El derecho a administrar mis ignorancias
especiales
Bruce Springsteen.
Cuando salí de la niñez a esa etapa de tránsito que llamamos adolescencia opté, en gustos musicales, por el Rock. En ello iba un poco de saber inglés, lo que creia me daba cierta ventaja competitiva en las lides de enamorar, algo que el tiempo me demostró que era ilusión de adolescente poco liguero. También había un poco de trasfondo cultural, en ello no me detendré. De seguro, había un mucho de rebeldía: esa música no era la que oían mis padres. Y ya que me refiero a influencias familiares, en casa se oía mucha música clásica, mi padre y mi madre tenían una colección envidiable de discos de vinilo de compositores clásicos. Músicos cubanos de antaño se oían pero con menos frecuencia. A eso se agregaba cantantes europeos y Carlos Gardel. Gardel era curriculum obligatorio en la educación musical tanto para mi hermano como para mi.
Mi hermano, que me antecedía por aquel entonces, descubrió a los Beatles, que mezclaba con Bee Gees, para transitar rápido a Deep Purple. Era un tiempo donde, para una masa mayoritaria de jóvenes rockeros, el escenario del género se dirimía entre Led Zeppelin y Deep Purple. Mi hermano y yo oíamos a los dos, y éramos una especie de herejes por no tomar bando. Luego, ya a la par, descubrimos otros carriles igualmente originales y creadores. Llegó, como una epifanía, el rock progresivo, por donde entró Yes, Genesis, Jethro Tull, ELP, Sky, y un largo etc.

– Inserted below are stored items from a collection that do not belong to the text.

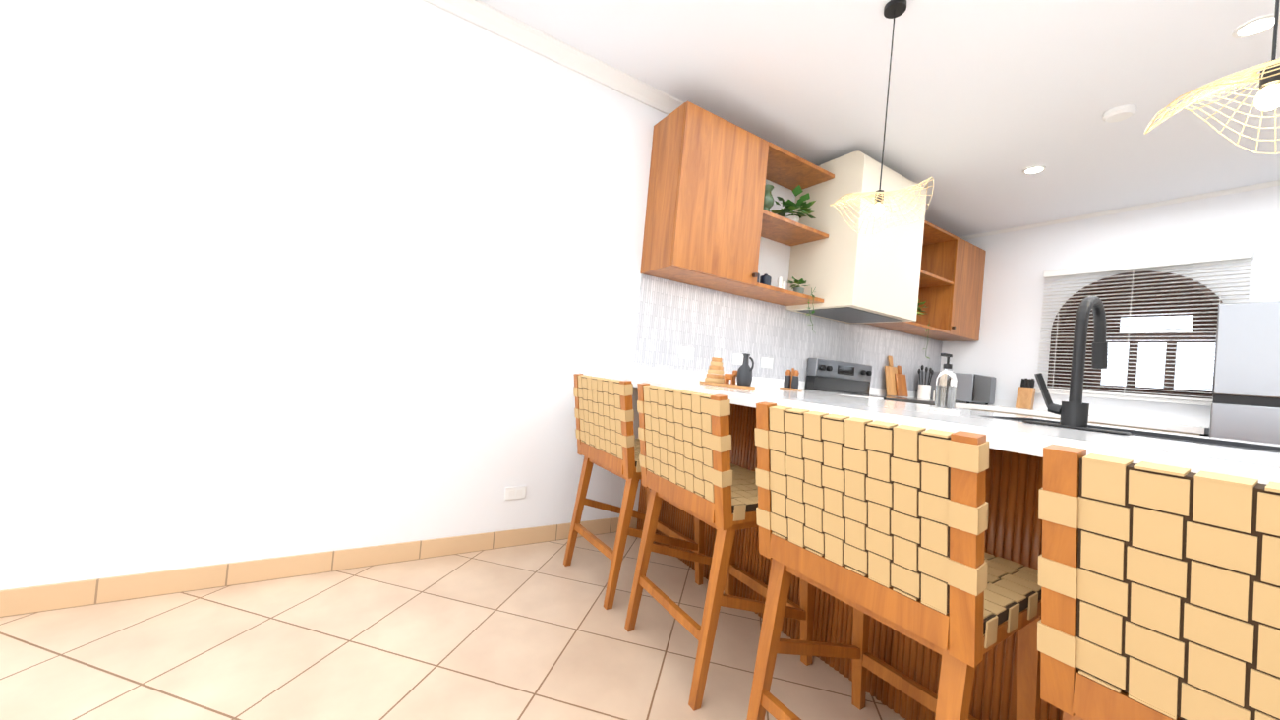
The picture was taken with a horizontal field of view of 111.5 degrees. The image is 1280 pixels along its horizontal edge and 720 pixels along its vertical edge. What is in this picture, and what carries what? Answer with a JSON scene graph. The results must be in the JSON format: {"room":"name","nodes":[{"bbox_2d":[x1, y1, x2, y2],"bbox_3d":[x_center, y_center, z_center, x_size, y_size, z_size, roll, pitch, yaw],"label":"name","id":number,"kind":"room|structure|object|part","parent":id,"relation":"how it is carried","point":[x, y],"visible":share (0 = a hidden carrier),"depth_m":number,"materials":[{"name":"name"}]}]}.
{"room":"kitchen","nodes":[
{"label":"kitchen","id":0,"kind":"room"},
{"bbox_2d":[0,531,905,719],"bbox_3d":[1.309,1.171,0.496,7.440,0.100,5.340,6,-1,-32],"label":"floor","id":1,"kind":"structure","parent":0,"point":[535,631],"depth_m":1.41,"materials":[{"name":"tile"}]},
{"bbox_2d":[563,373,704,609],"bbox_3d":[-0.008,0.557,2.079,0.552,0.928,0.482,6,-1,-34],"label":"stool","id":2,"kind":"object","parent":1,"relation":"on","point":[604,413],"visible":0.75,"depth_m":1.92,"materials":[{"name":"brown wood"}]},
{"bbox_2d":[624,382,814,710],"bbox_3d":[0.303,0.579,1.592,0.552,0.928,0.482,6,-1,-30],"label":"stool","id":3,"kind":"object","parent":1,"relation":"on","point":[686,465],"visible":0.83,"depth_m":1.42,"materials":[{"name":"brown wood"}]},
{"bbox_2d":[636,406,1063,719],"bbox_3d":[1.104,0.674,1.740,0.887,0.890,2.728,6,-1,-32],"label":"kitchen island","id":4,"kind":"object","parent":1,"relation":"on","point":[1014,485],"depth_m":1.31,"materials":[{"name":"brown wood"}]},
{"bbox_2d":[590,372,1279,484],"bbox_3d":[1.007,0.196,1.620,1.300,0.040,2.798,6,-1,-32],"label":"island countertop","id":5,"kind":"structure","parent":4,"relation":"on","point":[1005,433],"depth_m":0.97,"materials":[{"name":"white stone"}]},
{"bbox_2d":[698,350,755,389],"bbox_3d":[0.428,0.042,2.140,0.150,0.174,0.343,6,-1,-32],"label":"decorative tray","id":6,"kind":"object","parent":5,"relation":"on","point":[742,375],"visible":0.98,"depth_m":2.09,"materials":[{"name":"brown wood"}]},
{"bbox_2d":[779,367,802,391],"bbox_3d":[0.925,0.115,2.660,0.070,0.136,0.120,6,-1,-32],"label":"salt","id":7,"kind":"object","parent":5,"relation":"on","point":[791,379],"visible":1,"depth_m":2.65,"materials":[{"name":"brown wood"}]},
{"bbox_2d":[929,352,959,412],"bbox_3d":[1.075,0.079,1.529,0.087,0.200,0.088,6,-1,-32],"label":"soap dispenser","id":8,"kind":"object","parent":5,"relation":"on","point":[946,388],"visible":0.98,"depth_m":1.51,"materials":[{"name":"clear glass"}]},
{"bbox_2d":[1021,295,1132,435],"bbox_3d":[1.240,0.006,1.205,0.235,0.367,0.200,6,-1,-32],"label":"faucet","id":9,"kind":"object","parent":5,"relation":"on","point":[1074,413],"depth_m":1.16,"materials":[{"name":"black metal"}]},
{"bbox_2d":[805,357,934,405],"bbox_3d":[1.766,0.602,3.320,0.752,1.160,0.691,6,-1,-32],"label":"stove","id":10,"kind":"object","parent":1,"relation":"on","point":[833,376],"visible":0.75,"depth_m":3.47,"materials":[{"name":"silver metal"}]},
{"bbox_2d":[746,401,1041,719],"bbox_3d":[0.611,0.599,1.053,0.552,0.928,0.482,6,-1,-33],"label":"stool","id":11,"kind":"object","parent":1,"relation":"on","point":[886,523],"visible":0.98,"depth_m":0.89,"materials":[{"name":"beige leather"}]},
{"bbox_2d":[632,274,1210,436],"bbox_3d":[1.986,0.443,2.826,3.728,1.543,1.789,6,-1,-32],"label":"backsplash","id":12,"kind":"structure","parent":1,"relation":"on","point":[706,323],"depth_m":3.14,"materials":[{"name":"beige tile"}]},
{"bbox_2d":[678,346,694,359],"bbox_3d":[0.297,-0.045,2.804,0.120,0.075,0.007,6,-1,-32],"label":"outlet","id":13,"kind":"object","parent":12,"relation":"attached to","point":[685,352],"visible":1,"depth_m":2.80,"materials":[{"name":"white plastic"}]},
{"bbox_2d":[732,352,743,364],"bbox_3d":[0.695,-0.005,3.050,0.120,0.075,0.007,6,-1,-32],"label":"outlet","id":14,"kind":"object","parent":12,"relation":"attached to","point":[737,359],"visible":0.77,"depth_m":3.04,"materials":[{"name":"white plastic"}]},
{"bbox_2d":[760,356,773,367],"bbox_3d":[0.933,0.019,3.197,0.120,0.075,0.007,6,-1,-32],"label":"outlet","id":15,"kind":"object","parent":12,"relation":"attached to","point":[766,362],"visible":1,"depth_m":3.19,"materials":[{"name":"white plastic"}]},
{"bbox_2d":[884,354,908,397],"bbox_3d":[2.361,0.148,4.020,0.305,0.366,0.093,6,-1,-32],"label":"cutting boards","id":16,"kind":"object","parent":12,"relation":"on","point":[896,381],"visible":1,"depth_m":4.00,"materials":[{"name":"brown wood"}]},
{"bbox_2d":[917,364,934,400],"bbox_3d":[2.670,0.203,3.990,0.180,0.318,0.244,6,-1,-32],"label":"utensil crock","id":17,"kind":"object","parent":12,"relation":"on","point":[924,391],"visible":0.88,"depth_m":4.02,"materials":[{"name":"white ceramic"}]},
{"bbox_2d":[917,370,995,404],"bbox_3d":[3.025,0.265,4.173,0.470,0.265,0.463,6,-1,-32],"label":"toaster","id":18,"kind":"object","parent":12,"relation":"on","point":[975,387],"visible":0.5,"depth_m":3.94,"materials":[{"name":"grey metal"}]},
{"bbox_2d":[1015,378,1035,408],"bbox_3d":[3.405,0.294,3.846,0.166,0.268,0.100,6,-1,-40],"label":"knife block","id":19,"kind":"object","parent":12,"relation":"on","point":[1025,394],"visible":1,"depth_m":3.82,"materials":[{"name":"brown wood"}]},
{"bbox_2d":[1037,444,1279,719],"bbox_3d":[0.917,0.620,0.574,0.552,0.928,0.482,6,-1,-29],"label":"stool","id":20,"kind":"object","parent":1,"relation":"on","point":[1159,584],"visible":1,"depth_m":0.57,"materials":[{"name":"beige leather"}]},
{"bbox_2d":[1209,300,1279,444],"bbox_3d":[3.909,0.550,2.447,0.848,1.670,0.798,6,-1,-32],"label":"fridge","id":21,"kind":"object","parent":1,"relation":"on","point":[1246,392],"visible":0.46,"depth_m":2.47,"materials":[{"name":"grey metal"}]},
{"bbox_2d":[0,0,928,589],"bbox_3d":[0.066,-0.276,2.738,7.440,2.620,0.120,6,-1,-32],"label":"wall","id":22,"kind":"structure","parent":0,"point":[285,277],"depth_m":1.76,"materials":[{"name":"white paint"}]},
{"bbox_2d":[0,516,637,617],"bbox_3d":[-1.544,0.834,1.716,3.590,0.085,0.010,6,-1,-32],"label":"baseboard","id":23,"kind":"structure","parent":22,"relation":"attached to","point":[39,598],"depth_m":1.73,"materials":[{"name":"tile"}]},
{"bbox_2d":[504,485,526,499],"bbox_3d":[-0.646,0.689,2.263,0.110,0.065,0.008,6,-1,-32],"label":"electrical outlet","id":24,"kind":"object","parent":22,"relation":"attached to","point":[516,492],"visible":1,"depth_m":2.26,"materials":[{"name":"white plastic"}]},
{"bbox_2d":[423,0,684,115],"bbox_3d":[0.231,-1.539,2.678,7.200,0.075,0.065,6,-1,-32],"label":"crown molding","id":25,"kind":"structure","parent":22,"relation":"attached to","point":[485,16],"depth_m":2.26,"materials":[{"name":"white"}]},
{"bbox_2d":[640,101,986,358],"bbox_3d":[1.759,-0.723,3.372,3.736,1.270,0.538,6,-1,-32],"label":"upper cabinets","id":26,"kind":"object","parent":22,"relation":"attached to","point":[711,219],"visible":0.98,"depth_m":2.91,"materials":[{"name":"brown wood"}]},
{"bbox_2d":[784,150,927,324],"bbox_3d":[1.631,-0.850,3.288,0.810,1.044,0.538,6,-1,-32],"label":"range hood","id":27,"kind":"object","parent":26,"relation":"in","point":[857,277],"depth_m":3.04,"materials":[{"name":"beige"}]},
{"bbox_2d":[479,0,1279,236],"bbox_3d":[1.557,-1.538,0.537,7.440,0.100,5.340,6,-1,-32],"label":"ceiling","id":28,"kind":"structure","parent":0,"point":[989,101],"depth_m":2.31,"materials":[{"name":"white paint"}]},
{"bbox_2d":[829,0,933,234],"bbox_3d":[1.046,-1.032,1.852,0.381,0.960,0.380,6,-1,-32],"label":"pendant light","id":29,"kind":"object","parent":28,"relation":"hanging from","point":[893,9],"visible":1,"depth_m":1.85,"materials":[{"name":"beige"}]},
{"bbox_3d":[1.010,-0.641,1.847,0.381,0.175,0.380,6,-1,-32],"label":"lamp shade","id":30,"kind":"part","parent":29,"relation":"part of","materials":[{"name":"yellow wicker"}]},
{"bbox_2d":[1022,165,1046,174],"bbox_3d":[2.769,-1.334,3.065,0.124,0.007,0.124,6,-1,-32],"label":"recessed light","id":31,"kind":"object","parent":28,"relation":"in","point":[1034,169],"visible":1,"depth_m":3.06,"materials":[{"name":"white"}]},
{"bbox_2d":[1102,104,1136,122],"bbox_3d":[2.623,-1.343,2.387,0.124,0.036,0.124,6,-1,-32],"label":"smoke detector","id":32,"kind":"object","parent":28,"relation":"attached to","point":[1119,113],"visible":1,"depth_m":2.36,"materials":[{"name":"white plastic"}]},
{"bbox_2d":[1144,0,1279,154],"bbox_3d":[1.493,-1.010,1.012,0.382,0.948,0.381,6,-1,-32],"label":"pendant light","id":33,"kind":"object","parent":28,"relation":"hanging from","point":[1267,97],"visible":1,"depth_m":1.03,"materials":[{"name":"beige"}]},
{"bbox_2d":[1231,13,1279,38],"bbox_3d":[2.543,-1.374,1.796,0.124,0.007,0.124,6,-1,-32],"label":"recessed light","id":34,"kind":"object","parent":28,"relation":"in","point":[1257,26],"visible":0.81,"depth_m":1.80,"materials":[{"name":"white plastic"}]},
{"bbox_2d":[939,185,1279,426],"bbox_3d":[4.564,0.132,2.385,0.120,2.620,5.220,6,-1,-32],"label":"wall","id":35,"kind":"structure","parent":0,"point":[1004,350],"depth_m":3.65,"materials":[{"name":"white paint"}]},
{"bbox_2d":[959,179,1279,239],"bbox_3d":[4.235,-1.189,2.992,0.026,0.030,3.570,6,-1,-32],"label":"crown molding","id":36,"kind":"structure","parent":35,"relation":"attached to","point":[1273,183],"depth_m":3.46,"materials":[{"name":"white"}]},
{"bbox_2d":[1035,248,1253,406],"bbox_3d":[3.844,-0.230,3.419,0.075,1.080,1.180,6,-1,-32],"label":"kitchen window","id":37,"kind":"structure","parent":35,"relation":"in","point":[1161,326],"depth_m":3.35,"materials":[{"name":"white wood"}]},
{"bbox_3d":[3.806,0.295,3.418,0.050,0.028,1.180,6,-1,-32],"label":"sill","id":38,"kind":"part","parent":37,"relation":"part of","materials":[{"name":"white"}]}
]}

Ya para entonces en el preuniversitario, en este caso la Vocacional Lenin, el desborde de intercambios con mis coetáneos era apabullante, la avalancha de grupos, solistas, magos, hechiceros, demiurgos, farsantes, herejes, amanuenses, todo mezclado, no te daba mucho tiempo para aquilatar calidad y distinguirlas de los fuegos artificiales. En ello no contribuyó para nada el auge del glamour rock, que era más efecto que sustancia, con algunas decorosas excepciones. Pink Floyd era bandera de rebeldía y servía para confrontar a los profesores, en general hermosos, que se esforzaban con éxito variable en hacernos personas útiles. Janis Joplins poseía el reino. De esa época también me vienen algunos gustos deliciosamente dudosos en calidad y trascendencia, como Journey y hasta Supertramp, algo mejor en la propuesta. Todos los escucho hasta el día de hoy. Otro coetáneo me introdujo a Rush, una banda por aquel entonces poco conocida, que nos permitía posar de ser más sofisticados que los demás seguidores del gremio y ello, sin abandonar la esencia dura del género. Los Beatles eran escuchados, pero de alguna manera sentíamos que negándolos nos distinguíamos de la generación que nos precedía, demasiado jóvenes para ser nuestros padres, pero suficientemente viejos para no ser la nuestra.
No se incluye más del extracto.